____ Excerpted records

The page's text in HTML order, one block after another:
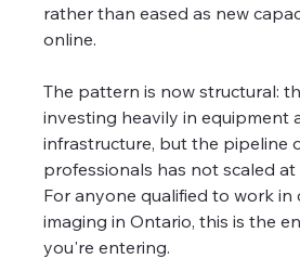
rather than eased as new
online.
The pattern is now structural:
investing heavily in equipment
infrastructure, but the pipeline
professionals has not scaled at
For anyone qualified to work in
imaging in Ontario, this is the
you're entering.
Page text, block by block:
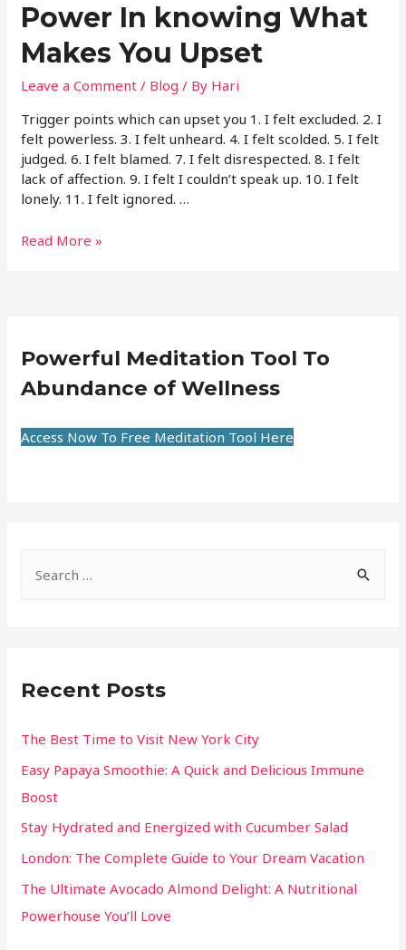
Power In knowing What
Makes You Upset
Leave a Comment / Blog / By Hari
Trigger points which can upset you 1. I felt excluded. 2. I
felt powerless. 3. I felt unheard. 4. I felt scolded. 5. I felt
judged. 6. I felt blamed. 7. I felt disrespected. 8. I felt
lack of affection. 9. I felt I couldn’t speak up. 10. I felt
lonely. 11. I felt ignored. …
Read More »
Powerful Meditation Tool To
Abundance of Wellness
Access Now To Free Meditation Tool Here
Recent Posts
The Best Time to Visit New York City
Easy Papaya Smoothie: A Quick and Delicious Immune
Boost
Stay Hydrated and Energized with Cucumber Salad
London: The Complete Guide to Your Dream Vacation
The Ultimate Avocado Almond Delight: A Nutritional
Powerhouse You’ll Love

________

### Problem description
With "Tool" as the string to match, show every line of the entries above that has it.

### Answer for the task
Powerful Meditation Tool To
Access Now To Free Meditation Tool Here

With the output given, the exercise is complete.